DCSIMG

Evidence of area’s justice

The old sheriff court at the top of Hope Street in Falkirk.

The old sheriff court at the top of Hope Street in Falkirk.

When the new Sheriff Court opened in Camelon in 1990 its architecture provoked a mixed response.

Some folk thought the design smacked of a past era, but for me it was all the better for that since it represented the continuation of the administration of justice which began far back in the past when offenders were marched up to Callendar House to face the wrath of the mighty Earls of Callendar.

More than a few were then strung up on the ‘dule tree’ near the house, though later victims were often ‘terminated’ on the town gallows at the Cladhan or the Steeple.

With the end of the power of the barons, trials were usually conducted in Stirling but in 1833, with the population growing, the post of Sheriff-Substitute for Falkirk was created.

From time to time the Sheriff and his retinue would turn up in Falkirk using a variety of rented buildings like the Red Lion Inn, Wilson’s Buildings or the Assembly Rooms, now somewhere within the Howgate.

In 1852 Sheriff Handyside, fed up with carting the portable bench and dock around the district, purchased the Temperance Hotel in Bank Street for £445.

It became Falkirk’s first court house and served for the next 16 years. The building was later Young’s Pram Store and is now the Roxy Café.

The Commissioners of Supply who were responsible for justice in Stirlingshire decided that a populous town like Falkirk should do better and the brand new Sheriff Court and prison at the top of Hope Street was the result.

Designed in the Scottish baronial style and sporting the coats of arms of many of the leading families of Stirlingshire, the building remains one of Falkirk’s most attractive.

It was officially opened on October 21, 1868 and later on a new police station in similar style was added on the south west side.
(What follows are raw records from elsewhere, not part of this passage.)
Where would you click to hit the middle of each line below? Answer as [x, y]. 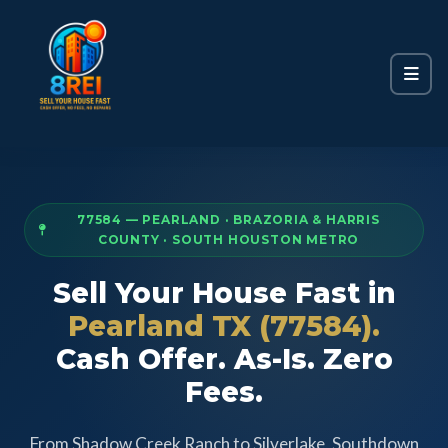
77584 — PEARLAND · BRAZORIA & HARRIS [228, 219]
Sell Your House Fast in [224, 293]
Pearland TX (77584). [224, 326]
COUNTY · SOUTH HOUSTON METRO [228, 239]
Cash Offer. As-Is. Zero [224, 359]
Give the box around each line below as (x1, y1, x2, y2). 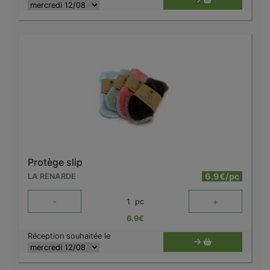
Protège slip (28, 156, 83, 169)
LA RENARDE (28, 172, 76, 181)
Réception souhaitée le (28, 231, 110, 241)
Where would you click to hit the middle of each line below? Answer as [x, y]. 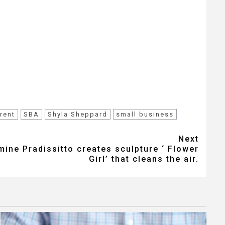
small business [145, 115]
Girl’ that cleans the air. [144, 159]
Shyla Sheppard [78, 115]
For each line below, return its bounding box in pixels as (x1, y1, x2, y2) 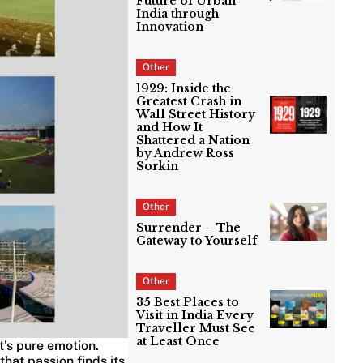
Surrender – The (136, 220, 241, 236)
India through (136, 6, 220, 22)
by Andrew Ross (136, 146, 235, 161)
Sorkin (136, 159, 179, 174)
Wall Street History (136, 107, 256, 122)
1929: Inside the (136, 81, 232, 96)
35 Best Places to (136, 295, 240, 310)
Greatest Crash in (136, 94, 242, 109)
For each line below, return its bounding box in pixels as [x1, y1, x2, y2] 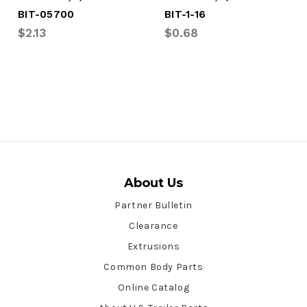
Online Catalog [117, 281, 190, 293]
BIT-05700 [18, 8, 75, 21]
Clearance [129, 219, 178, 232]
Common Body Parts [103, 260, 204, 273]
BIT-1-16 [164, 8, 206, 21]
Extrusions [127, 240, 180, 252]
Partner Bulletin [114, 199, 193, 211]
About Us [124, 175, 183, 191]
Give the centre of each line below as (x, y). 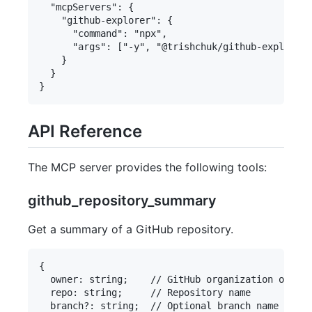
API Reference (85, 132)
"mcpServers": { (86, 7)
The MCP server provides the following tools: (147, 167)
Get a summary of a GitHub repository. (131, 229)
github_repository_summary (122, 201)
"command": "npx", (103, 34)
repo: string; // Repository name (145, 293)
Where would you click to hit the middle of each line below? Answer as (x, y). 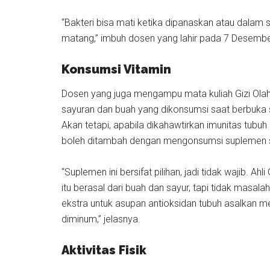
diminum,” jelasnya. (102, 219)
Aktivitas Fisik (104, 250)
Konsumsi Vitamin (116, 69)
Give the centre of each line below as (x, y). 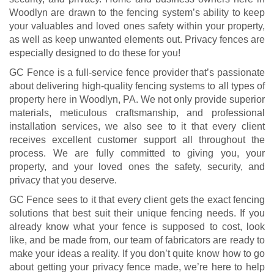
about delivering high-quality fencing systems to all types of (137, 86)
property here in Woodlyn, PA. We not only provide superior (137, 100)
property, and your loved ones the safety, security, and (137, 167)
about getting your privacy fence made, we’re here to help (137, 267)
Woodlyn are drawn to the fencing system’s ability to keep (137, 13)
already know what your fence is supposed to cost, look (137, 227)
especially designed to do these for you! (95, 53)
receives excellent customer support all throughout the (137, 140)
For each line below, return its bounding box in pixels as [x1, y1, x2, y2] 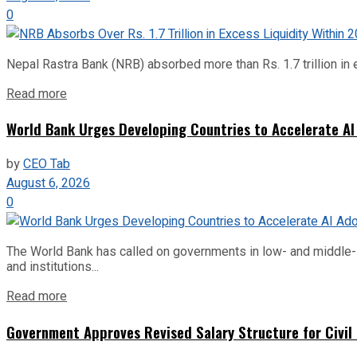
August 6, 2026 [6, 174, 90, 194]
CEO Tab [23, 155, 70, 175]
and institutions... [6, 259, 99, 275]
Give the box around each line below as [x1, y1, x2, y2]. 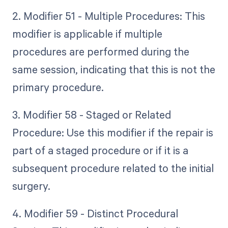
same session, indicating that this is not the [12, 62, 215, 76]
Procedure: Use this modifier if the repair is [12, 125, 213, 140]
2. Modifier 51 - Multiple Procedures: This [12, 8, 205, 23]
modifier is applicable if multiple [12, 26, 162, 41]
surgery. [12, 179, 50, 193]
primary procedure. [12, 79, 104, 94]
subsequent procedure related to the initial [12, 161, 214, 176]
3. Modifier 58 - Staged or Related [12, 107, 171, 122]
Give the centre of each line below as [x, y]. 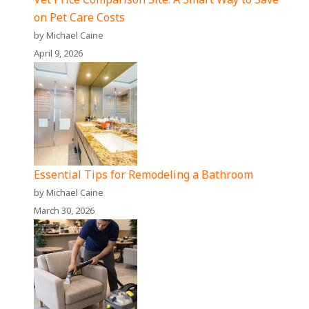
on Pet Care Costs [80, 18]
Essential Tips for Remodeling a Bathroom [144, 175]
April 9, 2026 [59, 53]
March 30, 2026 [64, 211]
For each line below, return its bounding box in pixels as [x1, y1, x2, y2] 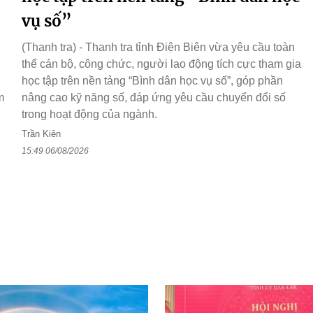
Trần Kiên [22, 129, 61, 140]
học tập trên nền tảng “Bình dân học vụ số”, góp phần [22, 75, 283, 87]
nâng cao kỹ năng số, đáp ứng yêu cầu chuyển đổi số [22, 92, 286, 104]
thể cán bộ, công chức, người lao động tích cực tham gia [22, 58, 301, 71]
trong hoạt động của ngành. [22, 108, 157, 121]
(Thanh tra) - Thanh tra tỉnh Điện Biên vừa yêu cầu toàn [22, 41, 295, 54]
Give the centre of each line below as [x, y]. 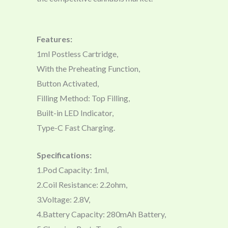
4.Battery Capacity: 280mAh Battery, [101, 214]
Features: [54, 39]
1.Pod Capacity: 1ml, [73, 170]
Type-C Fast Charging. [76, 127]
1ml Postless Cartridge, [77, 53]
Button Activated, [68, 83]
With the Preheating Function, [88, 68]
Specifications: [64, 155]
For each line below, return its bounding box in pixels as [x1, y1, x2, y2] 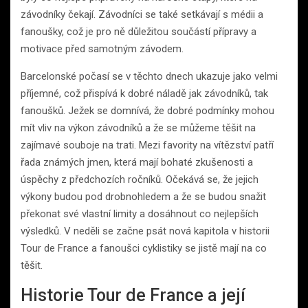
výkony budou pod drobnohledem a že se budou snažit [21, 190, 266, 203]
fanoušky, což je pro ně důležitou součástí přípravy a [21, 25, 256, 38]
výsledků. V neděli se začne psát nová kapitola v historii [21, 225, 269, 238]
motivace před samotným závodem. [21, 43, 184, 56]
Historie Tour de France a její [21, 285, 245, 306]
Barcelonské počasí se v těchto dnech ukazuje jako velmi [21, 70, 278, 83]
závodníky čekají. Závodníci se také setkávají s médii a [21, 8, 263, 21]
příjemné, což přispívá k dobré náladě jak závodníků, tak [21, 87, 268, 100]
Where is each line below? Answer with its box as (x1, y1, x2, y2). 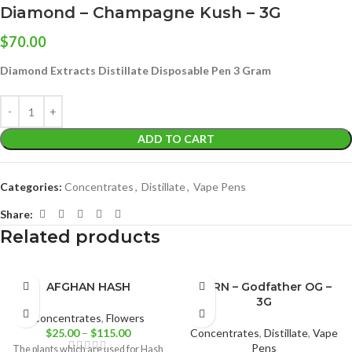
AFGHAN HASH (46, 280, 130, 295)
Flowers (105, 311, 145, 325)
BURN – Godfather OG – (196, 280, 332, 295)
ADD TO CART (137, 132, 214, 146)
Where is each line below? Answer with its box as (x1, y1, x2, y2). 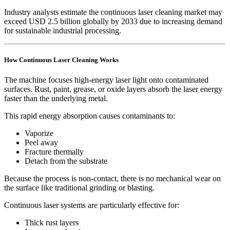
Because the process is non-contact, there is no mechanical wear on (4, 174, 221, 183)
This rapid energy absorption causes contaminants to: (4, 111, 175, 120)
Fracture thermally (25, 147, 84, 156)
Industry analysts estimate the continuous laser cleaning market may (4, 7, 222, 16)
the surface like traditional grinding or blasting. (4, 183, 155, 192)
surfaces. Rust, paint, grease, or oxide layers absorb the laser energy (4, 84, 222, 93)
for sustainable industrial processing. (4, 26, 121, 35)
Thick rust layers (25, 218, 79, 227)
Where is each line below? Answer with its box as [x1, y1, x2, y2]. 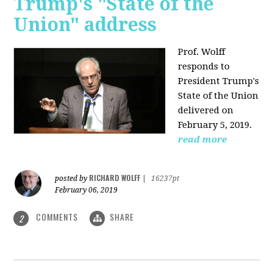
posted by [55, 174, 90, 183]
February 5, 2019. [178, 119, 252, 131]
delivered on [178, 105, 234, 116]
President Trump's [178, 76, 260, 87]
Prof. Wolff [178, 46, 225, 58]
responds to [178, 61, 230, 73]
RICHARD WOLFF [89, 172, 141, 183]
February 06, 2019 [55, 186, 118, 195]
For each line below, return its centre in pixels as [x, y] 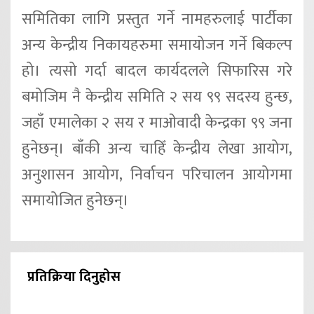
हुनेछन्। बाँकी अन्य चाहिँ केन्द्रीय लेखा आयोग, [157, 149]
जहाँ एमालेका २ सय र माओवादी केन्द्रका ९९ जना [157, 123]
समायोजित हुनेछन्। [75, 200]
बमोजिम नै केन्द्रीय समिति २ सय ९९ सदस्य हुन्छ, [157, 97]
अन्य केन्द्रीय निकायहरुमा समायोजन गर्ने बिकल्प [157, 45]
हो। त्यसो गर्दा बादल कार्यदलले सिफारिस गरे [157, 71]
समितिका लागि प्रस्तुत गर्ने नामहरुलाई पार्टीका [157, 19]
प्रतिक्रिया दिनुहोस [74, 277]
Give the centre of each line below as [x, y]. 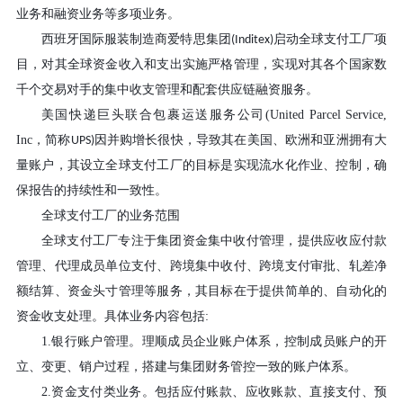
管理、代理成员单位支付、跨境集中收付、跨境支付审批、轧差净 [201, 266]
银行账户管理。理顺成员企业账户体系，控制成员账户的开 [219, 342]
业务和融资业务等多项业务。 [98, 14]
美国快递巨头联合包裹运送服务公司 [153, 115]
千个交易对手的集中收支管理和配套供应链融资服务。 [167, 90]
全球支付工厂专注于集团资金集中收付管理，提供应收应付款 [214, 241]
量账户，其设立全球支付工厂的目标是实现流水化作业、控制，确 [201, 166]
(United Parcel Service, [326, 115]
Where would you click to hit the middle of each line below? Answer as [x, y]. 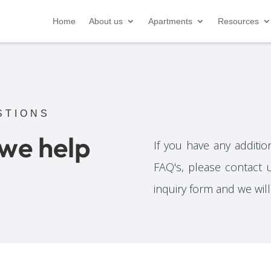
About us [106, 21]
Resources [238, 21]
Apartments [170, 21]
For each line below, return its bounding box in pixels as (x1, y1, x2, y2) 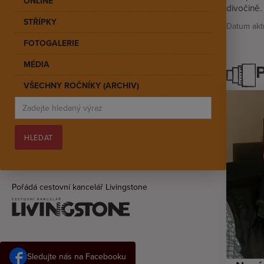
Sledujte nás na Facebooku (27, 250, 126, 262)
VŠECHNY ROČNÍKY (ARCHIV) (24, 79, 139, 91)
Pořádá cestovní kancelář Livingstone (12, 180, 147, 193)
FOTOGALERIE (24, 37, 79, 49)
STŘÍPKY (24, 15, 57, 28)
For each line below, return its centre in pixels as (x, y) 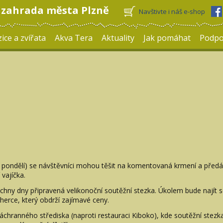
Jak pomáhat (167, 38)
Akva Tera (74, 38)
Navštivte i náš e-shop (172, 11)
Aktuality (118, 38)
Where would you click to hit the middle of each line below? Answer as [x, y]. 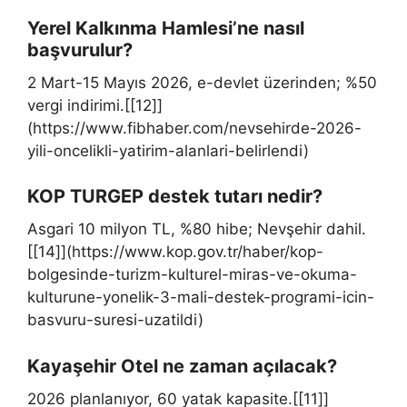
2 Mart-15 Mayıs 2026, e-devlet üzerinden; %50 [202, 82]
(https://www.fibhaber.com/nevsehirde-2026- [194, 128]
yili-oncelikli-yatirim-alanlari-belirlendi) [168, 150]
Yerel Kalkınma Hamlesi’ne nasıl [166, 28]
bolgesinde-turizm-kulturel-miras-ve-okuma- [192, 274]
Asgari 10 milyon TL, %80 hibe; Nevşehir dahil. [197, 229]
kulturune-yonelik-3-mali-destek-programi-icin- [201, 297]
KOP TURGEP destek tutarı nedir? [175, 196]
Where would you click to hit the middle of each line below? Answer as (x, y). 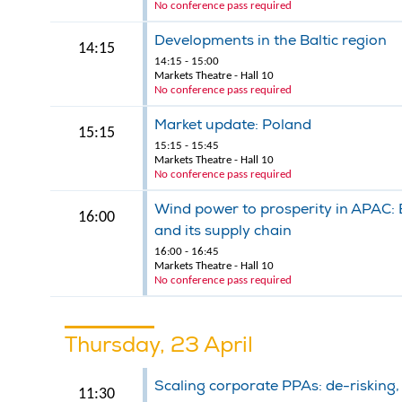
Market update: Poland (232, 125)
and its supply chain (223, 231)
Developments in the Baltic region (270, 40)
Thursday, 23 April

The Sheriff Court survived for 120 years until the new building in Camelon.

It is now a funeral home and I must say it was a relief to see it safely in the hands of people who give it the care and attention it deserves.

One last intriguing part of the story concerns that first courtroom in Bank Street.

There is a persistent legend that there was an underground passage from the back of the building (in O’Conner’s Close) to the cellars beneath the steeple.

This was to allow those found guilty to be taken to the jail cells there without having to face an angry Falkirk mob.

Now, it has to be said that our area is not short of stories of tunnels and most of them are baloney.

However, this one has the ring of possibility about it and a few years ago I was allowed to go down below the floor of the steeple with a lamp to see what could be seen!

I found no passage but there was a wall to the north with a lattice of bricks and a space behind which seemed to go ... well, somewhere!

I never managed to get to the basement of Young’s but I was assured by a man who worked there donkey’s years before that there was indeed a doorway in the cellar which seemed to go . . . somewhere.

Can you solve the mystery? You never know what, or who, we might find there!

The story of Falkirk’s court houses is very well told in an excellent article by Allan Meek in the very first edition of Calatria published back in 1991.

Ask Ian

How does Dorrator Road get its name?

The road leads down to the cemetery, and beyond the crematorium are the lands of Dorrator on the banks of the Carron.

John Reid [author of the invaluable reference book ‘The Place Names of Falkirk and East Stirlingshire’] believes the name means a fort (or walled town) near or on the water and may refer to a settlement connected to the great Roman fort of Carmuirs which is not far away.